Tempature split, the supplys should be 20 degrees cooler then returns....after 20 minutes of run time


----------



## jwhite (Mar 12, 2006)

I have been doing HVAC controls work for several years now. Often I am on site with the HVAC tech during startups. I can say that if the two units are exactly the same size, then it sounds like the attic unit is under less load. This could be because it is low on refigerant.

The test ports are just that. Test ports. The ball valves are to close the test port, and the cap is to insure that, should the valve open, there will be no leak.

One impotant thing to know about this is: IT IS A VIOLATION OF FEDERAL LAW TO DO ANY WORK ON THE REFIGERANT PART OF A UNIT WITHOUT A FEDERAL CFC LICENCE. FINES CAN REACH UP TO 10,000.00 FOR A SMALL LEAK. In fact you cannot even buy refigerant without a licnece.

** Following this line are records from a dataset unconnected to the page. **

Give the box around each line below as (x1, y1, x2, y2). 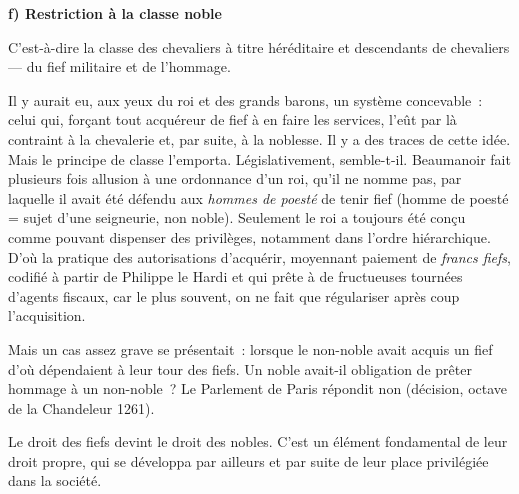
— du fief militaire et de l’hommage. (8, 56, 231, 77)
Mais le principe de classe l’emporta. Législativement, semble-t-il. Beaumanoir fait (8, 148, 511, 169)
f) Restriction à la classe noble (8, 3, 222, 23)
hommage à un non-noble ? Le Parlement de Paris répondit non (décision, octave (8, 378, 508, 399)
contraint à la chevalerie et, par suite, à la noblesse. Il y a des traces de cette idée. (8, 128, 511, 149)
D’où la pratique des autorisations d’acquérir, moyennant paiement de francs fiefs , (8, 246, 511, 267)
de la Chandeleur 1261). (8, 397, 155, 418)
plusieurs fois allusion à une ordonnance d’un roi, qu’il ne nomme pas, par (8, 168, 462, 189)
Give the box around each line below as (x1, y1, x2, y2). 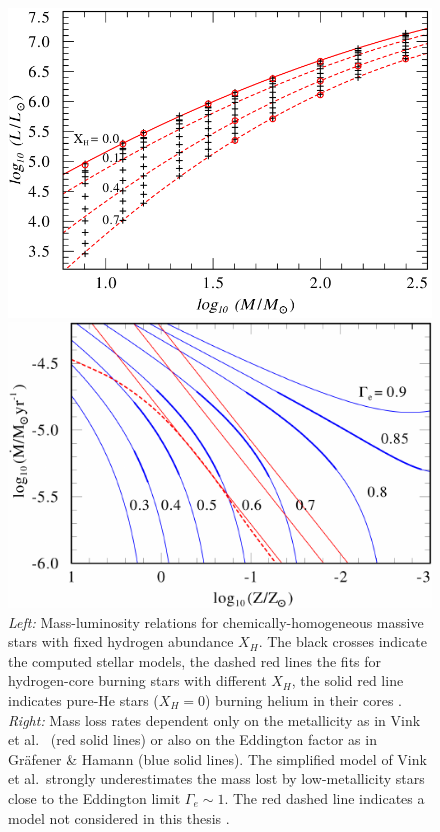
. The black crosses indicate (258, 631, 427, 652)
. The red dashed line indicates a (224, 787, 425, 808)
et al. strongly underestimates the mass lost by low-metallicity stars (8, 768, 425, 789)
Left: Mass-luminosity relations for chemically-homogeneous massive (8, 611, 424, 632)
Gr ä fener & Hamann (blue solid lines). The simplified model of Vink (8, 748, 427, 769)
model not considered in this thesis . (8, 807, 230, 828)
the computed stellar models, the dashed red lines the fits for (8, 650, 382, 671)
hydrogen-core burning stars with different (8, 670, 267, 691)
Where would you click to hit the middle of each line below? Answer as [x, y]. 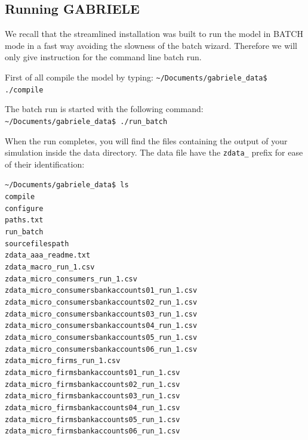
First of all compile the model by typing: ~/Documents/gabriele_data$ [136, 77]
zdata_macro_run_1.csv [50, 267]
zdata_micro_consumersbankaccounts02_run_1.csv [101, 302]
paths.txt [24, 220]
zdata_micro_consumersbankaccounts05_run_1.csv [101, 337]
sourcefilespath [37, 244]
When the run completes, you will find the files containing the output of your [146, 140]
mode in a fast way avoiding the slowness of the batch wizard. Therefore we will [151, 45]
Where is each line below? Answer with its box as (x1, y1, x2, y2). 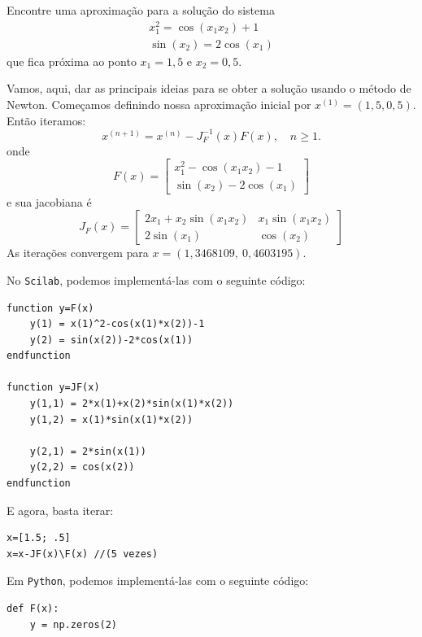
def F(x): (7, 603, 59, 615)
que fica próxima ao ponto (7, 52, 137, 69)
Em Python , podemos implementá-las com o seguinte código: (7, 572, 309, 589)
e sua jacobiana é (7, 193, 92, 210)
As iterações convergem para (7, 244, 149, 261)
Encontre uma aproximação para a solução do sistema (7, 2, 275, 18)
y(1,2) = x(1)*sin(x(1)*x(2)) (29, 413, 194, 425)
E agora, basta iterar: (7, 501, 114, 518)
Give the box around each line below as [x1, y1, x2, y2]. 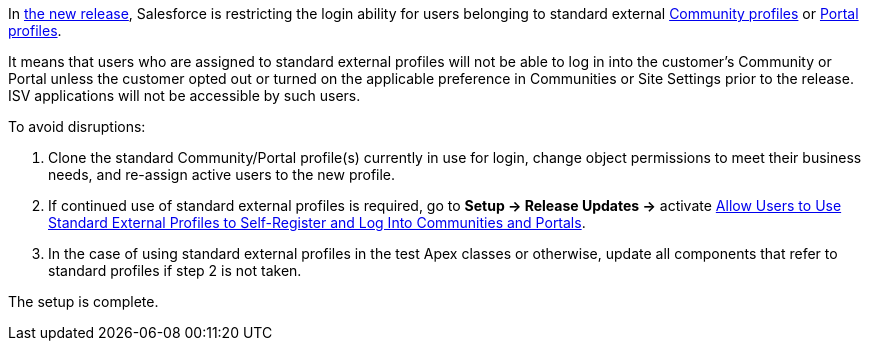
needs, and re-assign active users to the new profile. [48, 166, 396, 183]
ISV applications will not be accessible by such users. [8, 87, 361, 104]
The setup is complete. [8, 293, 159, 310]
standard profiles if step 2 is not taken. [48, 262, 302, 279]
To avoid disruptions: [8, 118, 146, 135]
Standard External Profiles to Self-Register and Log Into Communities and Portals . [48, 214, 586, 231]
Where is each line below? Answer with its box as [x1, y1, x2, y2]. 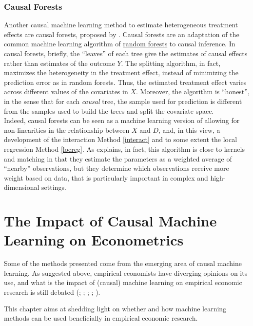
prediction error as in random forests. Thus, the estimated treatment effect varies [4, 77, 247, 87]
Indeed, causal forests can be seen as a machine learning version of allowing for [4, 115, 240, 125]
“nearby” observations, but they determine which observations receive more [4, 163, 229, 173]
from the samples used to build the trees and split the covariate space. [4, 105, 214, 116]
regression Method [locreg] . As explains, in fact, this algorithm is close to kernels [4, 143, 245, 154]
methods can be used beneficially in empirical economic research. [4, 313, 198, 323]
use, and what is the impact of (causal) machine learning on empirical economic [4, 277, 242, 287]
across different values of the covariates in [4, 86, 128, 97]
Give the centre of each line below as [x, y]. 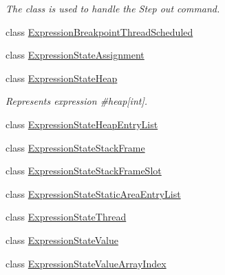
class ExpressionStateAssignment [75, 55]
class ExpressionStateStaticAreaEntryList [93, 193]
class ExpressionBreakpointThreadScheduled [99, 31]
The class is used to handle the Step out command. [113, 8]
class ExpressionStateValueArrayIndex [86, 263]
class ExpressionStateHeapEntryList [82, 124]
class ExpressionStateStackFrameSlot [84, 171]
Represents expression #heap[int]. [76, 101]
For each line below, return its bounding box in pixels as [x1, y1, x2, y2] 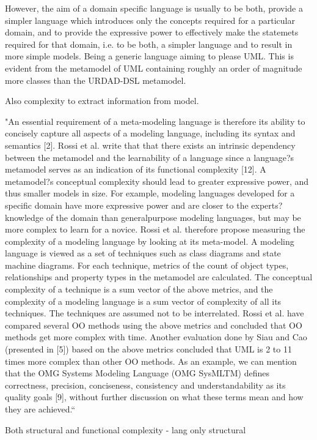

This is not a DIY project at all. While I feel for your pain, you will have to hire this done.


----------



## runbikeengr (Apr 10, 2007)

*the valves are open on the compressor*

but no cold air coming out of registers. at least getting close. these are hvac units never used just during testing. checked and the valves are open. the vapor and the refrig. cu tubes do not get cold when running. the temp.on the theomostat doesnot budge on this upper unit. i think theres a 5 yr waranty on the parts?
Theres an all style coil. thanks


----------



## runbikeengr (Apr 10, 2007)

*20 degrees delta dreamon*

boy i never got that but i donot have professional tools either. they the theromostat never dropped 20 deg while running. i took reg thermometer with 2 clamps adn never got that delta. i wouldl love to have it. but this is CALIF . fruit , nuts, flakes.
Any other testing ideas to see why no cold air comes out thru the system. thanks


----------



## runbikeengr (Apr 10, 2007)

*no did not touch, dont want to touch the refrig.*

unfortunately the hvacer did the electric also licensed in both fields but all of these contractors had licenses . the valves are open in the compressors. turning on the unit on in attic , the refrig and vapor cu set lines do not get cold and no cold air comes out of the grilles. put 2 return airs in the upper unit- the 2nd hvacer did when he reducted the system that was a snakes mess before with u turns, boy scout knots. etc.checked the electric outlets near the condensors and they are ok . any way willtake your input and see again. the bldge inspectors that check never even installed/or worked on an hvac/. they didnot even turn it on or the electric. thanks


----------